Closed CAD97 closed 4 years ago
https://github.com/rust-analyzer/rust-analyzer/pull/2182 confirms that this decreases rowan memory usage, with ParseQuery
dropping from 30MB on master, to 18MB with #34, and 9MB with this patch.
The latest commit returns GreenNode
to being actually !Sized
, but keeps the benefit of thin pointers in ArcGreenNode
and GreenElement
by storing type-erased thin pointers and recovering the length from the header.
This passes cargo miri test
now 🎉 We should probably run miri in CI to make sure it stays that way.
@matklad I believe this is ready for review now. I think we should leave the enum NodeOrToken
niche optimization to the compiler to eventually pick up; we'd want to revert to the safe code once it does anyway, so I don't think it's worth the short term code clarity cost to manually take advantage of that niche.
Review hint: each commit should be self contained except a392206 and 1f42bcb, which need to be taken together. Review will probably be easier piecewise by commit (except for that one exception).
@CAD97 did you by any change do any measurements of how effective the interning is? Ie, if we parse something like the old, non-split version of parser.rs from rustc, how many tokens and nodes are there, and which proportion of tokens is deduped? "30MB >18MB > 9MB" size reduction looks super sweet, up to the point it's hard to believe in :) It would be cool to double-check it with back-of-the-envelope calculations
It's also interesting that SmloStr
now becomes completely unnecessary: if we heap allocate tokens anyway, it's better to store token text inline, using the trailing objects trick h.

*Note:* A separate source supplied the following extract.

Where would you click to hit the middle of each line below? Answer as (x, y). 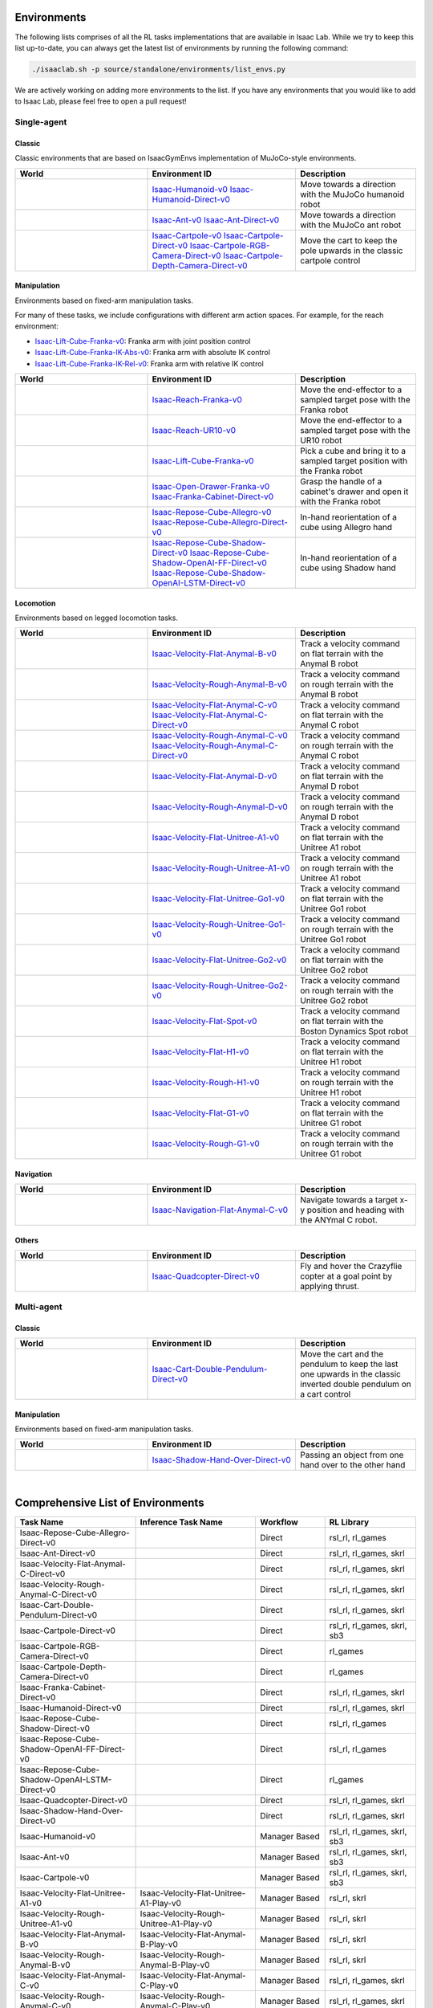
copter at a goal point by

This now uses thin-dst. It could use some cleanup, but it also fully encapsulates ArcGreenNode
and thin-dst; the outside world only sees the std Arc.
Back-of-the-envelope space savings calculation:
GreenElement
went from 40 bytes to 8 bytes for a saving of 32 bytes per element. As a very rough underestimate of the number of nodes seen by ra analysis-stats ra
, modules + declarations + functions + expressions = 104,548 nodes. That's 3,345,536 bytes saved, or 3.2MiB. For every non-deduped token, we go -8 on bytes allocated, as we go from a 40 byte GreenElement
with the token inline, to a 8 byte GreenElement
pointer to a 48 byte ArcInner<GreenToken>
. For each deduped token, we save 32 bytes. Every node has at least one token, and statistically this severe underestimation is entirely deduped. So that's another 3.2MiB saved.
So an extremely conservative low-effort estimation puts this at at least a 20% memory savings. For a better estimation, we should hook ra analysis-stats to print an estimation of the full node count. A quick way would be to just annotate the cache to log cache hits and misses.
So, @matklad, if this all looks good to you, I'll publish version 1.0.0 of thin-dst (transfer ownership to the rust-analyzer org?) and bump this PR to depend on that so we can start realizing these benefits.
It'd still be cool to make GreenToken
a ThinData
as well with the trailing str instead of SmolStr
, but that should be a followup patch to this imho.
Yeah, the approach sounds like something we should just do!
Publishing 1.0 of thin-dst seems like a good first-step. I haven't looked at this PR closely, but one thing we want to do is to declare GreenNode like struct GrenNode(Arc<GreenNodeData>)
. Hiding the arc inside seems good in general, and should allow to implmenet https://github.com/rust-analyzer/rust-analyzer/pull/2182/files by just changing the Cargo.toml (Ie, I expect to publish a semver-compatible version of rowan)
BTW, I've finished most of crucial refactorings in rust-analyzer for the time being, so I'd love to prioritize this work!
I've got two essays due tomorrow (😨) but after that I can definitely finish this up real quick.
This patch cannot be semver-compatible, as GreenElement
is no longer just an alias for NodeOrToken
and we expose &[GreenElement]
.
That said, I've come around to fully encapsulating the arc in GreenNode
and should be able to make that change tomorrow.
Oh, good catch! I should have exposed
impl Iterator<Item = NodeOrToken<&GreenNode, &GreenToken>> + ExactSizeIterator
As an aside, one of the lessons from iterating through a doesn of design for syntax trees is that enums are a very easy way to expose impl details in a way you can't just fix later
Now that we know the proper direction to take this in (and it needs to be completely refactored to do as such), I'm closing this to PR more piecewise improvement where possible. The intent is to PR the breaking changes and then make the thin-dst backend refactor entirely encapsulated.
The intent is to PR the breaking changes
That's an excellent idea! I'll publish it and make a PR to rust-analyzer, so that we can trivially compare perf
Implements a thin-pointer version of
GreenNode
and uses that to implement a 1×usize
GreenElement
. We do not yet apply any manual niching toSyntaxElement
, though it still could be niched to 2×usize
at zero performance cost.We provide a
match_element!
macro that allows for (what looks like) pattern matching overGreenElement
even though it is no longer an enum.This passes miri! 🎉 We should probably add miri to CI to make sure it stays that way.